Task description:
In the records below, find the line containing "s occur between (187, 50, 236, 61)" and retype it and every line after it exactly, adding nothing.

Data extracted from a collection:
= = =
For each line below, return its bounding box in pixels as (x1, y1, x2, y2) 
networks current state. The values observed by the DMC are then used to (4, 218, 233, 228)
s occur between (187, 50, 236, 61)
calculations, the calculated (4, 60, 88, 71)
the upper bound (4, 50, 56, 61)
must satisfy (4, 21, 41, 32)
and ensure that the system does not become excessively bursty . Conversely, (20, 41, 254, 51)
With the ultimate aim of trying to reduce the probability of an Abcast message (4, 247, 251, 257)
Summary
= = =
Result of this exercise:
s occur between (187, 50, 236, 61)
calculations, the calculated (4, 60, 88, 71)
the upper bound (4, 50, 56, 61)
must satisfy (4, 21, 41, 32)
and ensure that the system does not become excessively bursty . Conversely, (20, 41, 254, 51)
With the ultimate aim of trying to reduce the probability of an Abcast message (4, 247, 251, 257)
Summary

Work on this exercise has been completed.